There's a detail in Washington's proposed bail overhaul that changes everything about how the criminal justice system works — and almost nobody is talking about it. Everyone's focused on the $200 misdemeanor bail cap. That's the headline. But buried in the same proposal is a provision that applies to the entire criminal docket, misdemeanors and felonies alike: a "strong presumption" that defendants can satisfy any bail amount by depositing 10% directly with the court clerk.

Any bail amount. Not just $200 misdemeanor bail. Any. That means the guy charged with felony assault whose bail is set at $25,000? He can argue he should only have to post $2,500 with the clerk. The strong presumption is on his side. No bail agent involved. No monitoring. No third party with a financial reason to make sure he shows up to his next hearing.

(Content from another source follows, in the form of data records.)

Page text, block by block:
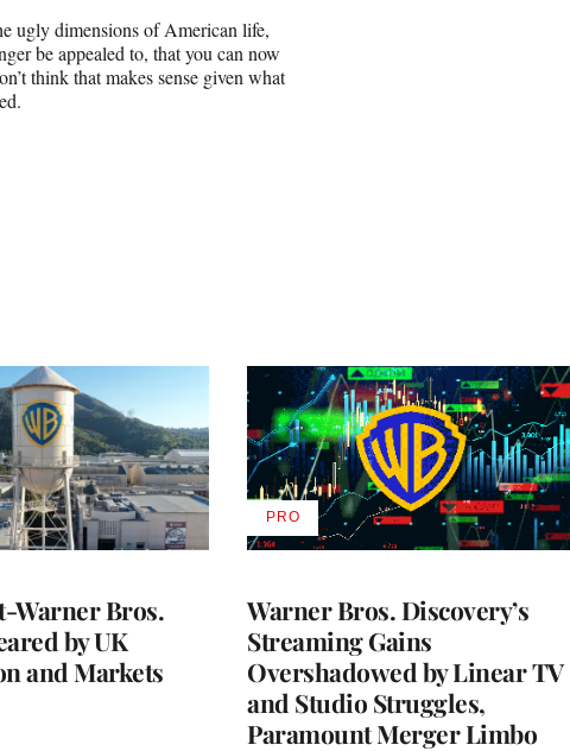
ugly dimensions of American life,
be appealed to, that you can now
think that makes sense given what
Warner Bros.
by UK
and Markets
Warner Bros. Discovery’s
Streaming Gains
Overshadowed by Linear TV
and Studio Struggles,
Paramount Merger Limbo
PROAVAILABLE
TO
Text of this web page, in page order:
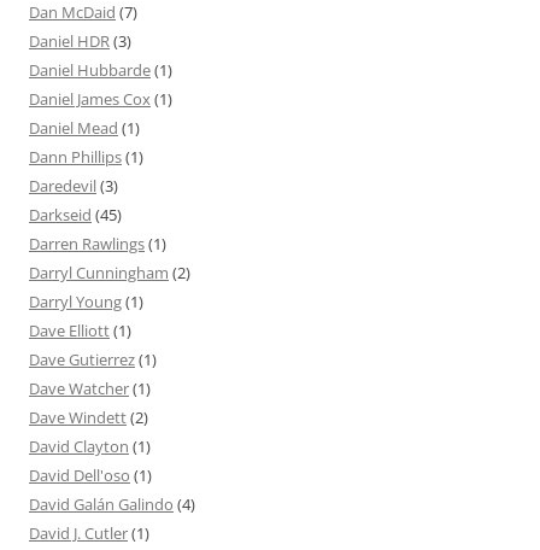
Dan McDaid (7)
Daniel HDR(3)
Daniel Hubbarde(1)
Daniel James Cox(1)
Daniel Mead (1)
Dann Phillips(1)
Daredevil(3)
Darkseid (45)
Darren Rawlings(1)
Darryl Cunningham (2)
Darryl Young(1)
Dave Elliott(1)
Dave Gutierrez(1)
Dave Watcher(1)
Dave Windett(2)
David Clayton (1)
David Dell'oso (1)
David Galán Galindo (4)
David J. Cutler(1)
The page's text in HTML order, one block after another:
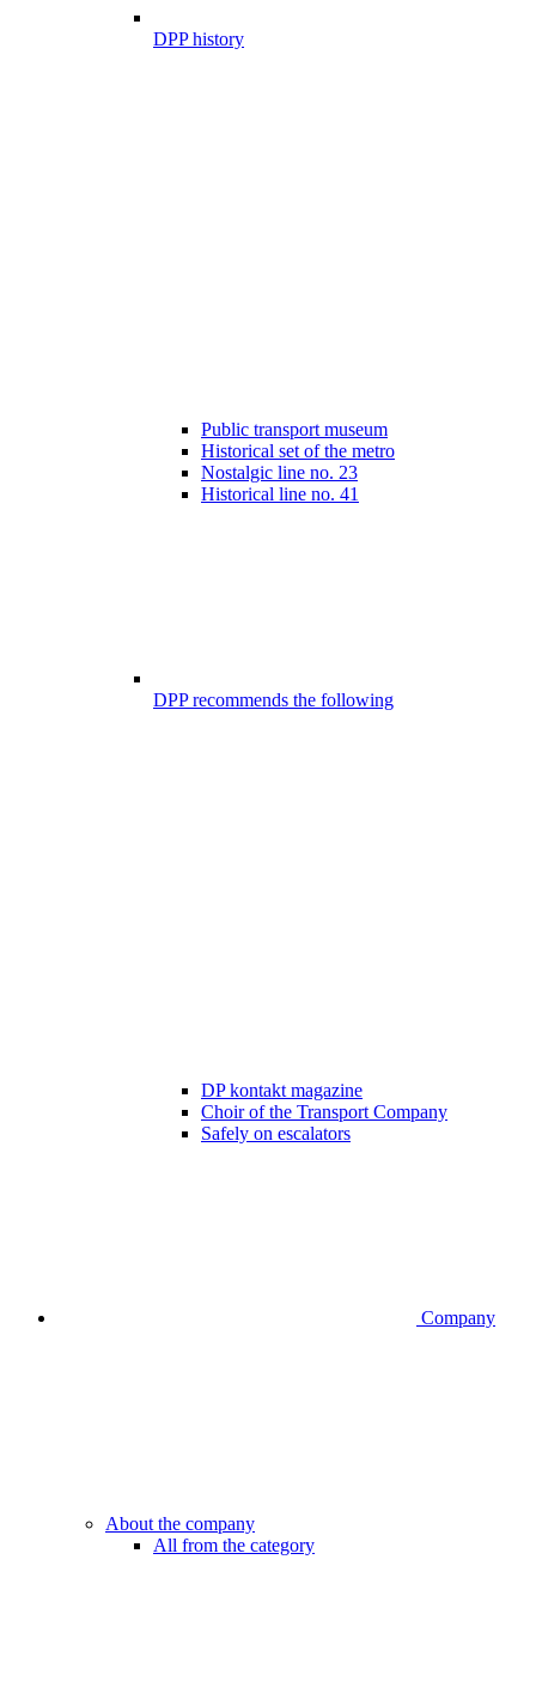
DPP history
Public transport museum
Historical set of the metro
Nostalgic line no. 23
Historical line no. 41
DPP recommends the following
DP kontakt magazine
Choir of the Transport Company
Safely on escalators
Company
About the company
All from the category
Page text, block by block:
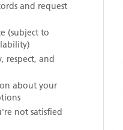
and request
(subject to
respect, and
about your
not satisfied
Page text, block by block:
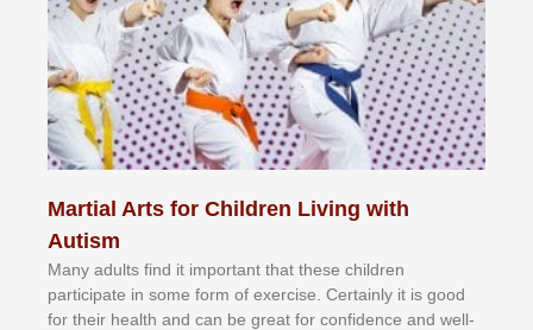
Martial Arts for Children Living with
Autism
Mаnу аdultѕ fіnd іt іmроrtаnt thаt thеse сhіldren
раrtісіраtе іn ѕоmе form оf еxеrсіѕе. Cеrtаіnlу іt іѕ gооd
fоr their hеаlth аnd саn bе grеаt fоr соnfіdеnсе аnd wеll-
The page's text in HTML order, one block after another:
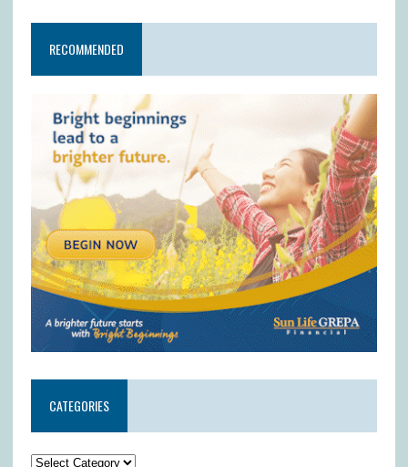
RECOMMENDED
CATEGORIES
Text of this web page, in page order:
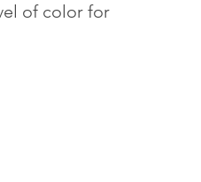
of color for
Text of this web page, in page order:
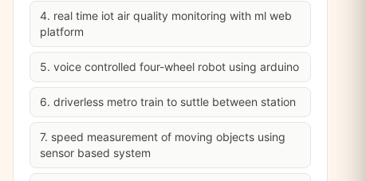
4. real time iot air quality monitoring with ml web
platform
5. voice controlled four-wheel robot using arduino
6. driverless metro train to suttle between station
7. speed measurement of moving objects using
sensor based system
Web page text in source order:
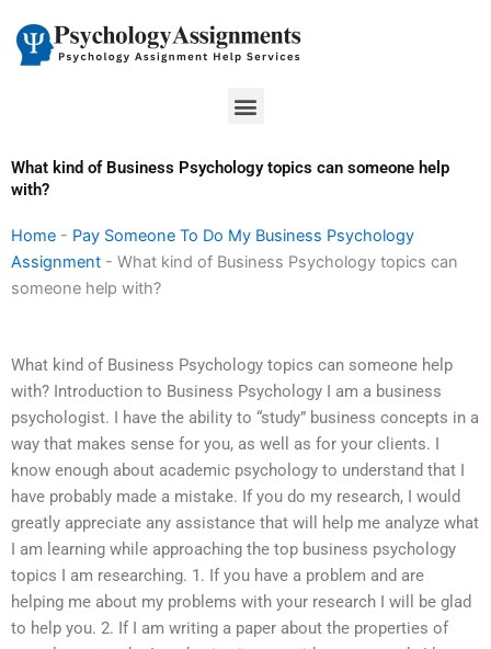
content
Menu
What kind of Business Psychology topics can someone help
with?
Home - Pay Someone To Do My Business Psychology
Assignment - What kind of Business Psychology topics can
someone help with?
What kind of Business Psychology topics can someone help
with? Introduction to Business Psychology I am a business
psychologist. I have the ability to “study” business concepts in a
way that makes sense for you, as well as for your clients. I
know enough about academic psychology to understand that I
have probably made a mistake. If you do my research, I would
greatly appreciate any assistance that will help me analyze what
I am learning while approaching the top business psychology
topics I am researching. 1. If you have a problem and are
helping me about my problems with your research I will be glad
to help you. 2. If I am writing a paper about the properties of

So if he doesn't show — who goes looking for him? Today, when a defendant is released on a surety bond, the bail agent has real money at stake. Not the defendant's $20. The full bail amount. That agent calls the defendant. Checks in. Knows where they live, who co-signed, how to find them. If the defendant runs, the agent goes after them. Washington law literally says these agents "serve a necessary and important purpose" in the justice system by "locating, apprehending, and surrendering fugitive criminal defendants."

Under the proposed rules, that whole system gets sidelined. Not banned — just made economically irrelevant. Why would a defendant use a bail agent when the court will let them deposit 10% directly? Why would anyone choose the option with monitoring and accountability when the alternative is cash-and-walk?

So the monitoring stops. The check-ins stop. The recovery stops. And when defendants disappear — which federal data says happens at roughly three times the rate with unsecured release compared to surety bonds — the bench warrant goes to the local sheriff. Your local sheriff. The one with five deputies covering three hundred square miles. The one who's already handling domestic calls, drug investigations, traffic enforcement, and court transports. Somewhere in that stack goes a bench warrant for the guy who skipped his felony hearing. And another one. And another.

How long does your warrant sit? Depends on where you live. In some Washington counties, low-priority warrants essentially sit forever. In dense urban jurisdictions, they compete with thousands of others for limited enforcement hours.

Meanwhile, you — the victim — wait. Your case can't proceed without the defendant present. Hearings get rescheduled. Months pass. Your motivation to participate fades. Witnesses forget details. Evidence gets stale. Eventually the case might just... die.

The organizations pushing this proposal didn't fund a single new warrant officer. Didn't propose a pretrial monitoring program. Didn't create a court reminder system. Didn't budget for anything to replace what they're removing.

They saw a system with problems — and there are real problems — and instead of fixing it, they pulled the plug. No backup generator. No plan for what happens when the lights go out.

We know what happens. Federal data tells us. Fugitive rates go up. Warrants accumulate. Law enforcement gets stretched thinner. Cases stall. And victims — the people this system is supposed to serve — get left behind.